Когда и как определилась его роль, я не знаю. Если предложение выступить метальщиком было сделано при нем или прямо ему в упор, очень может быть, что, участвуя еще раньше в наблюдательном отряде, он не захотел показаться трусом в глазах Желябова или перед самим собою и принял предложение.
Я остановился на Рысакове потому, что для всякого постороннего человека его поведение должно показаться слишком двусмысленным. Таких людей клеймят ужасным словом «предатель», и этим исчерпываются все счеты с ними. Мне хотелось показать, какую страшную пытку испытал Рысаков, прежде чем начал говорить, и что, суммируя все обстоятельства, он заслуживает только жалость, а не презрение.[62]

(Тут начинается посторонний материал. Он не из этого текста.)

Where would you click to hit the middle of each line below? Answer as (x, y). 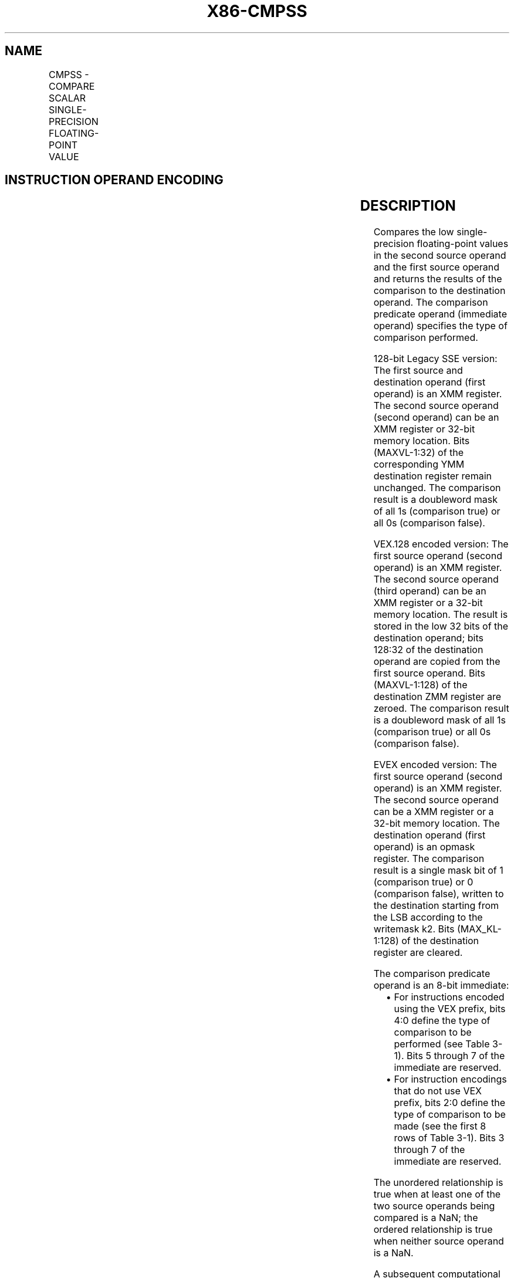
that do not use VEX (438, 1091)
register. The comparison (429, 859)
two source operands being (434, 1206)
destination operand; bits (428, 638)
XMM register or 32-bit (424, 429)
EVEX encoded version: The (435, 765)
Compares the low (414, 232)
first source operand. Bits (429, 673)
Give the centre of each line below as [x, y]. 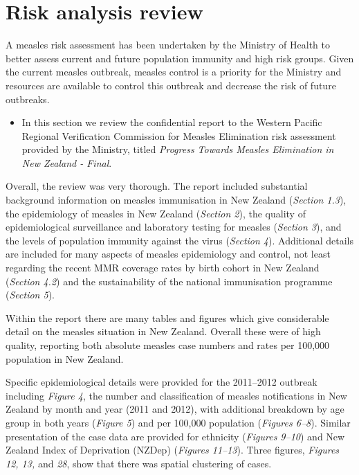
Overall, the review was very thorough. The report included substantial [157, 186]
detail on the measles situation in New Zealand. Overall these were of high [163, 331]
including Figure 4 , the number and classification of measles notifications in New [176, 395]
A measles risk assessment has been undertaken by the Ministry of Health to [168, 45]
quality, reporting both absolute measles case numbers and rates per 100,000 [168, 345]
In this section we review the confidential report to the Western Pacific [172, 122]
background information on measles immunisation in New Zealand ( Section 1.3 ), [176, 200]
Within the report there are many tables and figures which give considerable [167, 317]
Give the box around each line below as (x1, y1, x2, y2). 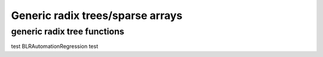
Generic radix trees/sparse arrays (11, 9, 182, 22)
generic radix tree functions (11, 26, 124, 37)
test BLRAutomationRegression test (11, 43, 99, 50)
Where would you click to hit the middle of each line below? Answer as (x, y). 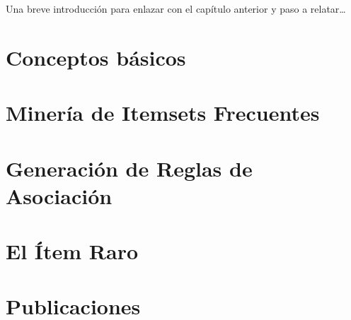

<…> Вторая очная ставка мне дана была с Перовской. По правде сказать, не понимаю до сих пор цели этой ставки, т. к. Перовская никаких показаний против кого-либо не давала, а я в то время еще отрицал показание Рысакова. Расчет следователей мог быть только один — уловить игру физиономий. У них вырабатывается особенная наблюдательность и уменье играть на неожиданностях. С меня снимали допрос Добржинский и жандармский офицер в синих очках, кажется, по фамилии Иванов. Они сидели друг против друга за одним столом со мной, мешали перекрестные вопросы по делу с веселой болтовней о разных разностях, стараясь придать характер полной непринужденности и беззаботности всему допросу. Я, с своей стороны зная уже показание Рысакова, все время сидел настороже. Вдруг один из них обращается ко мне: «Г[осподин] Тырков, потрудитесь обернуться». Оборачиваюсь — передо мною стоит Перовская. Видно было, что она очень много выстрадала за последние дни и утомилась. Поэтому я боялся задержать ее хоть одну лишнюю минуту и поторопился сказать: «не знаком». Ее увели. Дверь, через которую ввели Перовскую, открывалась бесшумно и вела в коридор, устланный ковром. Вероятно, не со мной одним проделывался этот фокус, рассчитанный на эффект неожиданного появления за спиной человека, шаги которого нельзя было вперед слышать.